Carl Schoonover: How to look inside the brain

TL;DR

In this content, we explore the evolution of neuroscience from a thousand-year-old drawing of the brain to modern techniques using stains and antibodies to visualize and understand the intricate workings of the brain.

Transcript

This is a thousand-year-old drawing of the brain. It's a diagram of the visual system. And some things look very familiar today. Two eyes at the bottom, optic nerve flowing out from the back. There's a very large nose that doesn't seem to be connected to anything in particular. And if we compare this to more recent representations of the visual sys... Read More

Key Insights

• 🧠 The complexity of the brain has evolved significantly over time, from simple diagrams to detailed representations of its internal structure and workings.
• 🔬 The development of chemical stains for brain tissue in the late 19th century allowed scientists to see the wiring and structure of the brain for the first time, launching modern neuroscience.
• 💡 The Golgi stain, which selectively stains about one percent of cells, revealed the individual neurons and gave us the modern understanding of nerve cells.
• 💡 Neurons don't function in isolation but form circuits and connections with other neurons, mirroring the way computers operate.
• 🌈 Green fluorescent protein (GFP), derived from a bioluminescent jellyfish, is a powerful tool in neuroscience research as it allows visualization of individual cells and differentiates them with various colors.
• 🧪 Antibodies, known for their role in the immune system, can be used in neuroscience research to identify specific molecules and substructures within neurons.
• 📷 The images obtained through techniques like antibody staining and GFP labeling not only possess aesthetic beauty but also provide crucial insights into the inner workings of the brain.
• 🌍 Nature has provided scientists with incredible tools like GFP and antibodies, which were initially evolved for other purposes but have been harnessed for scientific research, highlighting the brilliance of nature's engineering.

Questions & Answers

Q: How has our understanding of the brain changed over the past thousand years?

Over the past thousand years, our understanding of the brain has become more complex. Initially, drawings of the brain showed basic features such as two eyes, the optic nerve, and a large disconnected nose. However, with advancements in neuroscience and the ability to see inside the brain, we have gained a deeper understanding of its internal structure and functioning.

Q: What technological development led to a breakthrough in studying the brain?

The development of new chemical stains for brain tissue, particularly the Golgi stain, revolutionized our ability to study the brain. The Golgi stain selectively stained only about one percent of the cells in brain tissue, allowing researchers to see the intricate wiring and structure of neurons for the first time.

Q: Who is considered the father of modern neuroscience?

Santiago Ramon y Cajal, a Spanish neuroanatomist, is widely considered the father of modern neuroscience. He applied the Golgi stain to brain tissue, which provided the first detailed images of neurons and their connections. Cajal's work laid the foundation for our understanding of neurons as the building blocks of the brain.

Q: How do researchers visualize neurons today?

Today, researchers use various methods to visualize neurons, one of which involves using green fluorescent protein (GFP). GFP is derived from a bioluminescent jellyfish and can be genetically engineered into cells. This allows researchers to observe and track specific cells, which glow green or other colors when the GFP gene is introduced.

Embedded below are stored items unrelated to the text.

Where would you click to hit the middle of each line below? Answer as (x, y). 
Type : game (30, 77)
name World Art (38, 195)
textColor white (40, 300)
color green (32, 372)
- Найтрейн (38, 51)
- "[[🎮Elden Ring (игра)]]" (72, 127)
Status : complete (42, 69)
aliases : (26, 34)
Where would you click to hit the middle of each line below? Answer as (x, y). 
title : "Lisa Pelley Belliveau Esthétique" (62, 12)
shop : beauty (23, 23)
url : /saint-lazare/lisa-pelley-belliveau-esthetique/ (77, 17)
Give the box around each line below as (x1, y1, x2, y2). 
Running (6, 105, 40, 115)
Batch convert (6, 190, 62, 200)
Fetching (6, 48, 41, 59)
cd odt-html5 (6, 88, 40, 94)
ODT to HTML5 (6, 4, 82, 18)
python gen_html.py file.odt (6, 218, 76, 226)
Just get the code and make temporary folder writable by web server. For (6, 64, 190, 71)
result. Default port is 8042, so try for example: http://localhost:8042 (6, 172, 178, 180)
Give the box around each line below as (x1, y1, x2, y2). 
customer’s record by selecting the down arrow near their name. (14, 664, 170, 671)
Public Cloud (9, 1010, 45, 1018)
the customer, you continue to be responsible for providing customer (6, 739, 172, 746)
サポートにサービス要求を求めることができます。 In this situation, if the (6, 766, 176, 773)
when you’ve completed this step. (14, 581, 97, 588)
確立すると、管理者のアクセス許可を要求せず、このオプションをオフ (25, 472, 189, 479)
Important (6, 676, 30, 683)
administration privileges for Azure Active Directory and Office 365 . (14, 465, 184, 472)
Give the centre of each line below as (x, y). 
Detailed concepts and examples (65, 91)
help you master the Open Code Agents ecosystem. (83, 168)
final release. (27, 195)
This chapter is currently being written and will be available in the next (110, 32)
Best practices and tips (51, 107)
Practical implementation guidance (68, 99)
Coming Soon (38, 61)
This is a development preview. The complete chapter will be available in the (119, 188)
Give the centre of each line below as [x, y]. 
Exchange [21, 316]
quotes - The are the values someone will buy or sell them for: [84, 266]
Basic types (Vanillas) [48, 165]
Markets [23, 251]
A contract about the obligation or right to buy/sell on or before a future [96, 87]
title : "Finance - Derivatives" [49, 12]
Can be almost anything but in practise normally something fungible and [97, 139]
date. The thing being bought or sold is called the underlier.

Q: What role do antibodies play in studying the brain?

Antibodies, known for their role in the immune system, are also valuable tools for studying the brain. Researchers have harnessed the ability of antibodies to recognize and bind to specific molecules in order to identify and study different components of neurons. Antibody staining can help researchers understand the presence and distribution of molecules within the brain.

Q: How can antibody staining help in understanding mental health disorders?

Antibody staining can provide insights into molecular components of the brain associated with mental health disorders. For example, staining serotonin transporters using antibodies can help researchers understand the location and distribution of these molecules in the brain. This knowledge is crucial for understanding how serotonin, implicated in conditions like depression and anxiety, functions and how drugs like SSRIs may affect it.

Q: How are natural solutions from nature used in neuroscience research?

Scientists have discovered that certain natural products, such as green fluorescent protein and antibodies, have useful applications in neuroscience research. These tools, originally evolved by nature for different purposes, have been repurposed by scientists to study and understand the brain. Rather than designing tools from scratch, scientists have found ready-made solutions developed over millions of years by nature itself.

Summary & Key Takeaways

• The ancient drawing of the brain shows a simple diagram of the visual system, with recognizable features like two eyes and an optic nerve.

• In modern neuroscience, advancements in technology have allowed us to see inside the brain, revealing its complex structure and wiring.

• Stains like the Golgi stain and techniques like using antibodies have enabled researchers to visualize neurons and identify specific molecular components in the brain.